Under The Skin – Review

Worth seeing: if you want a brave, imaginative and creepy sci-fi thriller and put ambition ahead of clarity
Director:Jonathan Glazer
Featuring:Scarlett Johansson, Antonia Campbell-Hughes, Jeremy McWilliams, Jessica Mance, Krystof Hádek, Michael Moreland, Paul Brannigan, Scarlett Johansson, Scott Dymond, Steve Keys
Length:108 minutes
Certificate:15
Country:UK
Released:14th March 2014

WHAT’S IT ABOUT?

A mysterious young woman (Scarlett Johansson) is driving around Glasgow in a white van, apparently lost.

After eyeing up local men, she selects and stops some to ask for directions, offering the single ones lifts to wherever they’re going, on the way.

But they never reach their destination. They’re never seen again.

Their gruesome fate, at the hands of a seductive monster, almost defies explanation.

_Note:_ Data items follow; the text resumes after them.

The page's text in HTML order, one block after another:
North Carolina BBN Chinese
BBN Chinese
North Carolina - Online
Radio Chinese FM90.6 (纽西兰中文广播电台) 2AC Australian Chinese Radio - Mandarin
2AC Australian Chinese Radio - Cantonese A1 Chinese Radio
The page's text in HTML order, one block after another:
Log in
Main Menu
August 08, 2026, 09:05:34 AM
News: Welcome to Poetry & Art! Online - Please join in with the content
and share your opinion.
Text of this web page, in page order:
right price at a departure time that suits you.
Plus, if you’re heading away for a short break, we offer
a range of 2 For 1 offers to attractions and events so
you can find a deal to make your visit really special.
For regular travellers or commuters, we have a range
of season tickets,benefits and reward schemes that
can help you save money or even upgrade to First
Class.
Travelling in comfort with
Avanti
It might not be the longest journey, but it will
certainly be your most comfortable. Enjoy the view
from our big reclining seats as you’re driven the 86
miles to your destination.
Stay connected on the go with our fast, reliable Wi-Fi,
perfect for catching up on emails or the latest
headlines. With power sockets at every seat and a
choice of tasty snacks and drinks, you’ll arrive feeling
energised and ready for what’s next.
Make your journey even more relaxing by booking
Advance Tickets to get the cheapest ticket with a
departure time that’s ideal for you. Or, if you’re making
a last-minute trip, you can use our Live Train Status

But when she has an experience that tests her resolve, she becomes a less effective predator and soon finds herself on the other end of the chase.

WHAT’S IT LIKE?

Jonathan Glazer’s adaptation of Michel Faber’s 2000 novel is as interesting for the techniques he employed as it is for its visual flair and creepy narrative.

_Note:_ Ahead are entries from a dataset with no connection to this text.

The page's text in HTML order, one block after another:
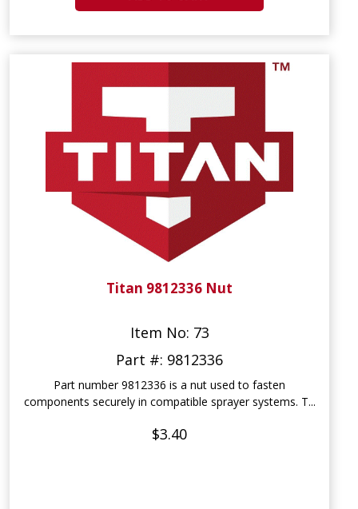
Titan 9812336 Nut
Item No: 73
Part #: 9812336
Part number 9812336 is a nut used to fasten
components securely in compatible sprayer systems. T...
$3.40

With one of Hollywood’s biggest stars, Scarlett Johansson, hiding behind a black wig and an English accent, many of the men her character picked up were actually genuine passers-by, filmed by hidden cameras, thinking they were giving directions to a visitor from out of town.

The review can’t really be written without disclosing – as is done early on – that Johansson is playing an alien, but unlike the book of the same name, there are little clues as to why she is rounding up men. But the actress is clearly as alien to everyday Glasgow life as her character.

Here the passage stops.